- Location: Mason County, Illinois, United States
- Nearest city: Easton, IL
- Coordinates: 40°09′12″N 89°50′42″W﻿ / ﻿40.1533785°N 89.8451113°W
- Area: 412.7 acres (167.0 ha)
- Established: August 1973
- Governing body: Illinois Department of Natural Resources

= Revis Hill Prairie =

State park in Illinois, USA

Revis Hill Prairie State Natural Area, also known as Revis Hill Prairie Nature Preserve, is a 412.7 acre state park located six miles south of Easton in Mason County, Illinois. It is operated by the Illinois Department of Natural Resources (IDNR) as a tallgrass prairie nature preserve and as a fish and wildlife area managed for deer hunting.

==History==
Revis Hill is managed as a fragile ecosystem of loess, a loose, powdered loamy soil type formed from silt ground fine by glaciation and other events. After the loess was wind-deposited on the terrain of what became southern Mason County, Illinois to form a low hill, it was subject to rapid erosion and Revis Hill was dissected by ravines that drained into nearby Salt Creek.

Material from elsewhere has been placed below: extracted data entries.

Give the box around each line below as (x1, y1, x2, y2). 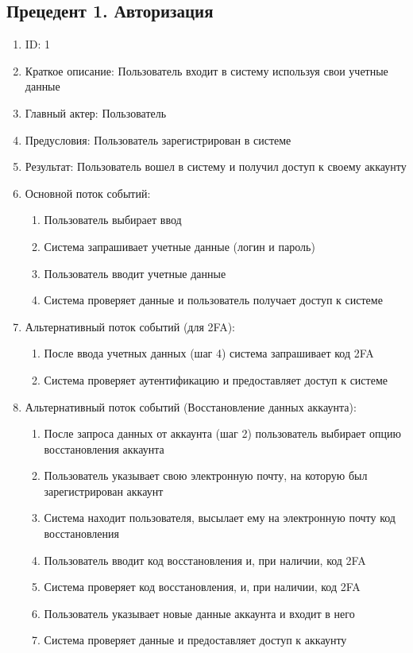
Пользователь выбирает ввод (44, 211, 182, 228)
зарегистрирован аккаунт (44, 482, 164, 499)
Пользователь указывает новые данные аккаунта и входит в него (44, 605, 355, 621)
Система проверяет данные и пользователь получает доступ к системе (44, 292, 383, 308)
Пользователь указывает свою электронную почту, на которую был (44, 467, 368, 484)
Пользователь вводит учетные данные (44, 265, 226, 281)
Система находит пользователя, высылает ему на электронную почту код (44, 509, 396, 526)
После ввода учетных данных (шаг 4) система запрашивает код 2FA (44, 345, 374, 361)
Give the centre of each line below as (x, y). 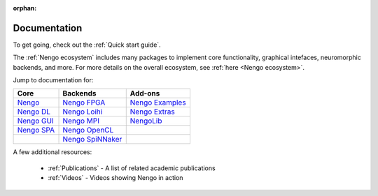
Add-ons (145, 93)
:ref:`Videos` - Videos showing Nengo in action (115, 178)
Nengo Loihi (83, 112)
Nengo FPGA (84, 103)
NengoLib (146, 121)
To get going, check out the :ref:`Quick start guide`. (87, 45)
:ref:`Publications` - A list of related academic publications (132, 168)
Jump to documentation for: (53, 80)
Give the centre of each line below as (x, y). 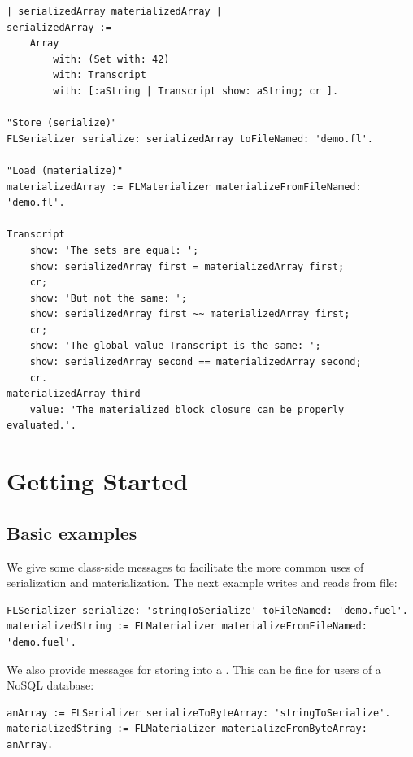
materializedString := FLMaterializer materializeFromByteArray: (187, 729)
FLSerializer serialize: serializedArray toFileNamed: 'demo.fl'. (190, 139)
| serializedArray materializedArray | (114, 11)
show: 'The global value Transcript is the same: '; (175, 346)
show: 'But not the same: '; (108, 298)
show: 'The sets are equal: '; (114, 250)
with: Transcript (100, 75)
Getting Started (98, 481)
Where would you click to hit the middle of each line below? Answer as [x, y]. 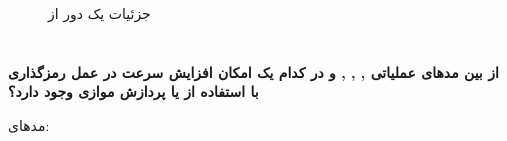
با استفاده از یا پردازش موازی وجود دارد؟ [133, 91]
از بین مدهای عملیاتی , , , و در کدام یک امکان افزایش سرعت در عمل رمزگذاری [253, 71]
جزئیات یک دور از [99, 13]
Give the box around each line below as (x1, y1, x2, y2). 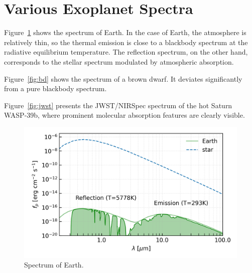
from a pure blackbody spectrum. (4, 83, 107, 94)
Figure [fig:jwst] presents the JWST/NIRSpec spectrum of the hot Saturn (4, 100, 232, 110)
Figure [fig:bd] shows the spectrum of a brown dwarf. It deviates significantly (4, 73, 242, 84)
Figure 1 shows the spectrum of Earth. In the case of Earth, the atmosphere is (4, 27, 246, 38)
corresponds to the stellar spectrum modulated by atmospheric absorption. (4, 56, 234, 67)
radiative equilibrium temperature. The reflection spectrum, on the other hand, (4, 47, 248, 57)
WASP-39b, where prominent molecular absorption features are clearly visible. (4, 110, 245, 120)
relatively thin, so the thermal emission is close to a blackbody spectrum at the (4, 37, 248, 47)
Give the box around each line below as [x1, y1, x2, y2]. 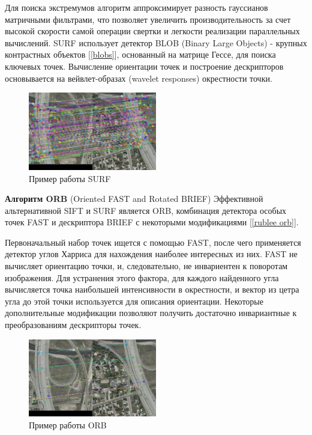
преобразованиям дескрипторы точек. [5, 318, 142, 331]
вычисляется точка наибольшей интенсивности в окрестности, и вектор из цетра [5, 283, 299, 296]
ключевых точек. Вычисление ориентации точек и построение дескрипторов [5, 59, 284, 72]
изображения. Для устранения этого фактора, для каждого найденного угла [5, 271, 279, 284]
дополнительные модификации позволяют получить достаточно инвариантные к [5, 306, 297, 319]
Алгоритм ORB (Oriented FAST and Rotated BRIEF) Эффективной [5, 192, 263, 205]
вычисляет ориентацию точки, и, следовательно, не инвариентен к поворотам [5, 260, 288, 272]
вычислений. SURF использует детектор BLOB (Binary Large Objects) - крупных [5, 36, 307, 49]
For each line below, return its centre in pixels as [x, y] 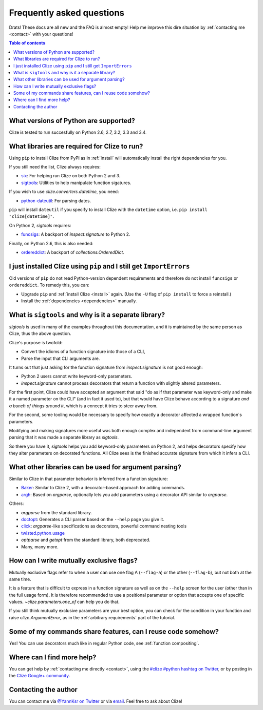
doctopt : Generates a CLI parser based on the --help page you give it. [93, 520]
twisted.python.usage [43, 533]
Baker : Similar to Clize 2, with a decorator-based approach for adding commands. [103, 488]
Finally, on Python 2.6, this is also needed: [51, 243]
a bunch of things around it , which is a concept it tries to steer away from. [83, 406]
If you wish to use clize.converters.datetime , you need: [64, 192]
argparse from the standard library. [56, 512]
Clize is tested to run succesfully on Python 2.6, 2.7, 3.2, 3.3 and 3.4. [78, 132]
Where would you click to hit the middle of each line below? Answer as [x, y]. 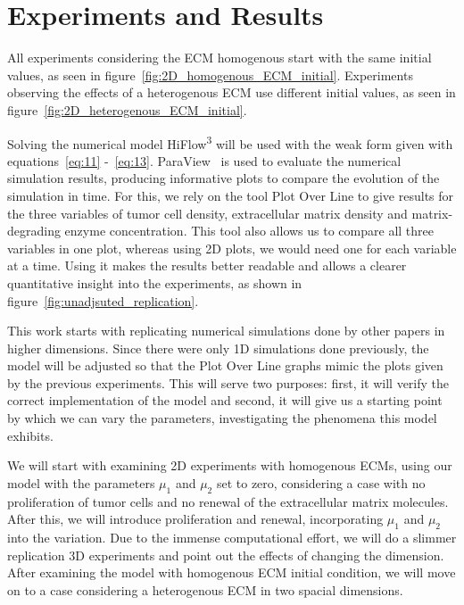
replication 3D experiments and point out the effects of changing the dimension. [226, 555]
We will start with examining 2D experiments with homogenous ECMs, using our [230, 465]
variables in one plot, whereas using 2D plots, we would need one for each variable [232, 248]
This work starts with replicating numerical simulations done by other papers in [226, 331]
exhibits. [30, 435]
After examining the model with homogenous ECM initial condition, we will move [232, 572]
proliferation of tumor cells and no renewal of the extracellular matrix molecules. [228, 501]
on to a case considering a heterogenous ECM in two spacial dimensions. [205, 589]
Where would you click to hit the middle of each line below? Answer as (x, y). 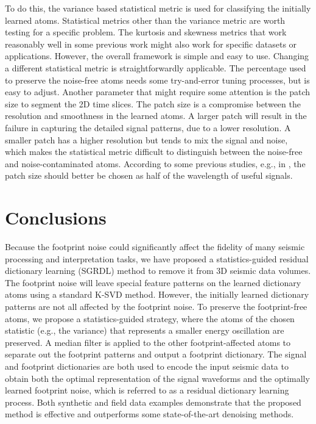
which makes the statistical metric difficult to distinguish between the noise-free (154, 152)
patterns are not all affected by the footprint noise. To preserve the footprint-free (156, 306)
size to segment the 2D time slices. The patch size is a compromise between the (153, 103)
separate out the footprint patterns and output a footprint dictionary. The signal (156, 354)
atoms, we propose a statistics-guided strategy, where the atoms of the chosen (150, 318)
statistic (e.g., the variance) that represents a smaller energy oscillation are (145, 330)
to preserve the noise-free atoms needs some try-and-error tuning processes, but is (157, 80)
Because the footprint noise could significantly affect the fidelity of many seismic (155, 247)
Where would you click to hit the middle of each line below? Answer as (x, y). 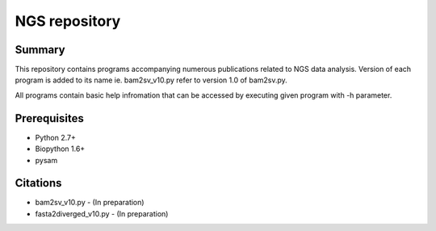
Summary (40, 50)
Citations (38, 183)
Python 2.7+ (56, 137)
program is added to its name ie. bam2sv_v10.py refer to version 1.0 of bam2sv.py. (151, 80)
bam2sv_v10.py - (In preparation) (90, 203)
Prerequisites (49, 118)
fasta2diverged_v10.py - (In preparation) (102, 213)
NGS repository (68, 21)
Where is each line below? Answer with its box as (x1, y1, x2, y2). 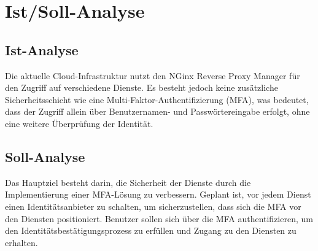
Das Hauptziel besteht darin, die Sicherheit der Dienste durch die (5, 176, 251, 188)
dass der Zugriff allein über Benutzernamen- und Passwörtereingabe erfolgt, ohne (5, 105, 310, 118)
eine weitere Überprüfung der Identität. (5, 117, 153, 129)
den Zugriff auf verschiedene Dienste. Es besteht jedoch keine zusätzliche (5, 81, 278, 94)
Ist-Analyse (5, 40, 79, 59)
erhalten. (5, 236, 38, 249)
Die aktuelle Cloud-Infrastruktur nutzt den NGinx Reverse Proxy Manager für (5, 69, 300, 82)
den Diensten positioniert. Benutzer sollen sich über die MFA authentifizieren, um (5, 212, 313, 225)
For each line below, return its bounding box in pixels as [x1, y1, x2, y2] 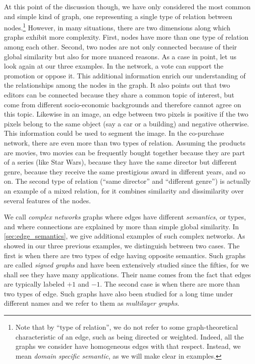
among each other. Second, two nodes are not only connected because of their [4, 42, 237, 52]
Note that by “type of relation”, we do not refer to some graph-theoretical [15, 322, 238, 332]
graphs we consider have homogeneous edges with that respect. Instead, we [15, 341, 241, 351]
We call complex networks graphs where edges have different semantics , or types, [4, 212, 246, 222]
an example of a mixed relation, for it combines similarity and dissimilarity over [4, 185, 244, 195]
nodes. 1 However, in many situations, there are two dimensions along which [4, 21, 230, 32]
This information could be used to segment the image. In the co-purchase [4, 128, 224, 138]
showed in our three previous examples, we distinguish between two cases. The [4, 240, 240, 250]
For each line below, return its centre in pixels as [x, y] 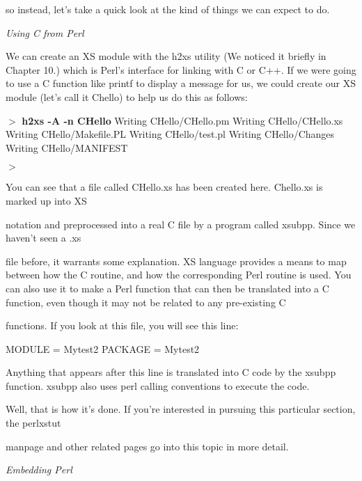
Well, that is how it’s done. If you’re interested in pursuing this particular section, [181, 409]
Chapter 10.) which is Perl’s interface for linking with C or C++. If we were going [181, 69]
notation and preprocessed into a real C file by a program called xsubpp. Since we [181, 224]
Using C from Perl [45, 32]
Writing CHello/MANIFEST [67, 147]
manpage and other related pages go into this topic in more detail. [147, 446]
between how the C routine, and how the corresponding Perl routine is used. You [179, 275]
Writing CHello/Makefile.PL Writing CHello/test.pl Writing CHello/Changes [170, 134]
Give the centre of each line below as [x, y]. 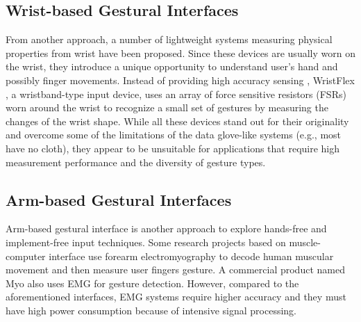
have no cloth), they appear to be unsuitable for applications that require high [173, 148]
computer [26, 256]
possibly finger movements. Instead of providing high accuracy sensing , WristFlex [180, 80]
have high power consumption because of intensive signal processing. [151, 310]
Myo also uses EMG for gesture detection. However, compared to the [152, 283]
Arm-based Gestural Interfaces [119, 199]
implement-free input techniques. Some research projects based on [146, 242]
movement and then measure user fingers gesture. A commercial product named [175, 269]
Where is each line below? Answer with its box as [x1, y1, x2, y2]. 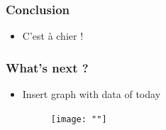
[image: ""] [50, 114, 107, 124]
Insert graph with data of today [22, 87, 161, 102]
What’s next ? [6, 58, 89, 76]
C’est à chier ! [22, 28, 84, 43]

Most of the Illinois hill prairie ecosystems that resembled Revis Hill were lost to the moldboard plow. Revis Hill re-entered the public domain and was dedicated by the state of Illinois as a natural area in August 1973. Land management practices utilized at Revis Hill include prescribed burning and the control of invasive species. The preserve is also managed for archery and firearm deer hunting, by permit only. IDNR supervises the unstaffed Revis Hill Prairie State Natural Area as a disjunct area of another Mason County state park that is staffed full-time, Sand Ridge State Forest.

== Flora ==
Tallgrass prairie plants, such as little bluestem grass, purple coneflower, and leadplant countered the erosion by developing significant, interlaced root systems that held much of the loessy dust in place in the uplands. Meanwhile, in the dissected ravines, an upland oak-hickory forest grew. The transition belts between the loessy hill prairie and the ravine woodlands developed into oak savanna.

Rare plants such as Skinner's gerardia and jeweled shooting star (Dodecatheon amethystinum) can be found at Revis Hill.

== Fauna ==
Animals adapted to Revis Hill include whitetail deer, turkey vultures and bank swallows. The Illinois Nature Preserves Commission advises visitors to be on the lookout for bluebirds, western hognose snakes, and prairie walking stick insects. In the 2002 butterfly count, butterfly species such as great spangled fritillary, wood satyr, zebra swallowtails, summer azures, and pearl crescents were observed.